Directions: Return each entry exactly, so that nothing in the data differs from the original.

:: Input records ::

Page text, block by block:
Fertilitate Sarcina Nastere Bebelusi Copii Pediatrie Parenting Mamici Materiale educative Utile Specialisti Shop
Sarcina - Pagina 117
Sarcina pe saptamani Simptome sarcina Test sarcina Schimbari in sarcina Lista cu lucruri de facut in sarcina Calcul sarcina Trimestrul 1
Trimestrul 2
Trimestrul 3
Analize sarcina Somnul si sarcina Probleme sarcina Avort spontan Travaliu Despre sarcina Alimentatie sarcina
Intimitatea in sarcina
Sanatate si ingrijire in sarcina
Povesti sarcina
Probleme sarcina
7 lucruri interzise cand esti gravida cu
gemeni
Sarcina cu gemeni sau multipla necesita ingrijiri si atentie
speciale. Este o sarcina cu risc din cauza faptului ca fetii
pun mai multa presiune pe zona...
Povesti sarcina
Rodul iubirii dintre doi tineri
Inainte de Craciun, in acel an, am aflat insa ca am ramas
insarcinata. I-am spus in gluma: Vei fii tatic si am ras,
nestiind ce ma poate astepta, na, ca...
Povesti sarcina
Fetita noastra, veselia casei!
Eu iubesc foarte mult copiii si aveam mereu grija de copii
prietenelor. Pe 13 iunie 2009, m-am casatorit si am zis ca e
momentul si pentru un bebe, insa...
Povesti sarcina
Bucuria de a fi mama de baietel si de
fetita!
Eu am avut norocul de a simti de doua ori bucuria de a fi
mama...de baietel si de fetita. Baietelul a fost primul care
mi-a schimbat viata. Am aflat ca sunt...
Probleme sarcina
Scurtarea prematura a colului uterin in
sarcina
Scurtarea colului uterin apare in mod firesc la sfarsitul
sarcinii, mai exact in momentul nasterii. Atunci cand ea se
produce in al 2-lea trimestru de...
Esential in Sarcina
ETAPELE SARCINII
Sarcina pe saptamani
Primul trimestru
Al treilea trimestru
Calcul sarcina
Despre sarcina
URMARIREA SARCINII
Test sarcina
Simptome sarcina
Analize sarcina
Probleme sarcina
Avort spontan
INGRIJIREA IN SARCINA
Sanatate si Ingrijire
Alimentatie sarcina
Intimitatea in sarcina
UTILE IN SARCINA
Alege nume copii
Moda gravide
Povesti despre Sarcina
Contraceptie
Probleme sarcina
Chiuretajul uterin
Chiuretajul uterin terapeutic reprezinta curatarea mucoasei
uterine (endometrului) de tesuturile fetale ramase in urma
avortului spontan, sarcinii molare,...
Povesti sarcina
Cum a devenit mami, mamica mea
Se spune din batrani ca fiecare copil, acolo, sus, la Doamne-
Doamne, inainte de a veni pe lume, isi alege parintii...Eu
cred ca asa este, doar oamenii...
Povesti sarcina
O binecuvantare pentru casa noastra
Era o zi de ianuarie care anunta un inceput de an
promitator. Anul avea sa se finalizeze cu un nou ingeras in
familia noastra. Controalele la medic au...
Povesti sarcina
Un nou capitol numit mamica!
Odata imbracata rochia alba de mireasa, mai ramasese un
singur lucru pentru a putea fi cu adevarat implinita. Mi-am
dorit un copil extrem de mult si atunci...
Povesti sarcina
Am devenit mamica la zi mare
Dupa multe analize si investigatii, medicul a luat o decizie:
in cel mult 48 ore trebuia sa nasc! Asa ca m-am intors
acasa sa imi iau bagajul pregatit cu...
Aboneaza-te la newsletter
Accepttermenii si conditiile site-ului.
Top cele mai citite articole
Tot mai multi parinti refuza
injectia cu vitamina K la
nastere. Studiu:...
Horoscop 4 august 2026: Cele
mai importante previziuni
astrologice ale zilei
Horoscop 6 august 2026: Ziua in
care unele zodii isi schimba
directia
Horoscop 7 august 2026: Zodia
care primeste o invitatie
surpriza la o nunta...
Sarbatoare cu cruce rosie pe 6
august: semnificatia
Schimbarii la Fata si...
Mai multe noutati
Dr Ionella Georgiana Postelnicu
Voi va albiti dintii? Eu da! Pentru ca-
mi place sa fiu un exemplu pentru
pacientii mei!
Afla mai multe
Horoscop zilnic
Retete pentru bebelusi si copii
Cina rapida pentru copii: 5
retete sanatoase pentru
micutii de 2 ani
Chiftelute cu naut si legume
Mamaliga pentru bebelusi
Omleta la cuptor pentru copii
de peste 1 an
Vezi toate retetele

:::

Exercise result:
Page text, block by block:
Fertilitate Sarcina Nastere Bebelusi Copii Pediatrie Parenting Mamici Materiale educative Utile Specialisti Shop
Sarcina - Pagina 117
Sarcina pe saptamani Simptome sarcina Test sarcina Schimbari in sarcina Lista cu lucruri de facut in sarcina Calcul sarcina Trimestrul 1
Trimestrul 2
Trimestrul 3
Analize sarcina Somnul si sarcina Probleme sarcina Avort spontan Travaliu Despre sarcina Alimentatie sarcina
Intimitatea in sarcina
Sanatate si ingrijire in sarcina
Povesti sarcina
Probleme sarcina
7 lucruri interzise cand esti gravida cu
gemeni
Sarcina cu gemeni sau multipla necesita ingrijiri si atentie
speciale. Este o sarcina cu risc din cauza faptului ca fetii
pun mai multa presiune pe zona...
Povesti sarcina
Rodul iubirii dintre doi tineri
Inainte de Craciun, in acel an, am aflat insa ca am ramas
insarcinata. I-am spus in gluma: Vei fii tatic si am ras,
nestiind ce ma poate astepta, na, ca...
Povesti sarcina
Fetita noastra, veselia casei!
Eu iubesc foarte mult copiii si aveam mereu grija de copii
prietenelor. Pe 13 iunie 2009, m-am casatorit si am zis ca e
momentul si pentru un bebe, insa...
Povesti sarcina
Bucuria de a fi mama de baietel si de
fetita!
Eu am avut norocul de a simti de doua ori bucuria de a fi
mama...de baietel si de fetita. Baietelul a fost primul care
mi-a schimbat viata. Am aflat ca sunt...
Probleme sarcina
Scurtarea prematura a colului uterin in
sarcina
Scurtarea colului uterin apare in mod firesc la sfarsitul
sarcinii, mai exact in momentul nasterii. Atunci cand ea se
produce in al 2-lea trimestru de...
Esential in Sarcina
ETAPELE SARCINII
Sarcina pe saptamani
Primul trimestru
Al treilea trimestru
Calcul sarcina
Despre sarcina
URMARIREA SARCINII
Test sarcina
Simptome sarcina
Analize sarcina
Probleme sarcina
Avort spontan
INGRIJIREA IN SARCINA
Sanatate si Ingrijire
Alimentatie sarcina
Intimitatea in sarcina
UTILE IN SARCINA
Alege nume copii
Moda gravide
Povesti despre Sarcina
Contraceptie
Probleme sarcina
Chiuretajul uterin
Chiuretajul uterin terapeutic reprezinta curatarea mucoasei
uterine (endometrului) de tesuturile fetale ramase in urma
avortului spontan, sarcinii molare,...
Povesti sarcina
Cum a devenit mami, mamica mea
Se spune din batrani ca fiecare copil, acolo, sus, la Doamne-
Doamne, inainte de a veni pe lume, isi alege parintii...Eu
cred ca asa este, doar oamenii...
Povesti sarcina
O binecuvantare pentru casa noastra
Era o zi de ianuarie care anunta un inceput de an
promitator. Anul avea sa se finalizeze cu un nou ingeras in
familia noastra. Controalele la medic au...
Povesti sarcina
Un nou capitol numit mamica!
Odata imbracata rochia alba de mireasa, mai ramasese un
singur lucru pentru a putea fi cu adevarat implinita. Mi-am
dorit un copil extrem de mult si atunci...
Povesti sarcina
Am devenit mamica la zi mare
Dupa multe analize si investigatii, medicul a luat o decizie:
in cel mult 48 ore trebuia sa nasc! Asa ca m-am intors
acasa sa imi iau bagajul pregatit cu...
Aboneaza-te la newsletter
Accepttermenii si conditiile site-ului.
Top cele mai citite articole
Tot mai multi parinti refuza
injectia cu vitamina K la
nastere. Studiu:...
Horoscop 4 august 2026: Cele
mai importante previziuni
astrologice ale zilei
Horoscop 6 august 2026: Ziua in
care unele zodii isi schimba
directia
Horoscop 7 august 2026: Zodia
care primeste o invitatie
surpriza la o nunta...
Sarbatoare cu cruce rosie pe 6
august: semnificatia
Schimbarii la Fata si...
Mai multe noutati
Dr Ionella Georgiana Postelnicu
Voi va albiti dintii? Eu da! Pentru ca-
mi place sa fiu un exemplu pentru
pacientii mei!
Afla mai multe
Horoscop zilnic
Retete pentru bebelusi si copii
Cina rapida pentru copii: 5
retete sanatoase pentru
micutii de 2 ani
Chiftelute cu naut si legume
Mamaliga pentru bebelusi
Omleta la cuptor pentru copii
de peste 1 an
Vezi toate retetele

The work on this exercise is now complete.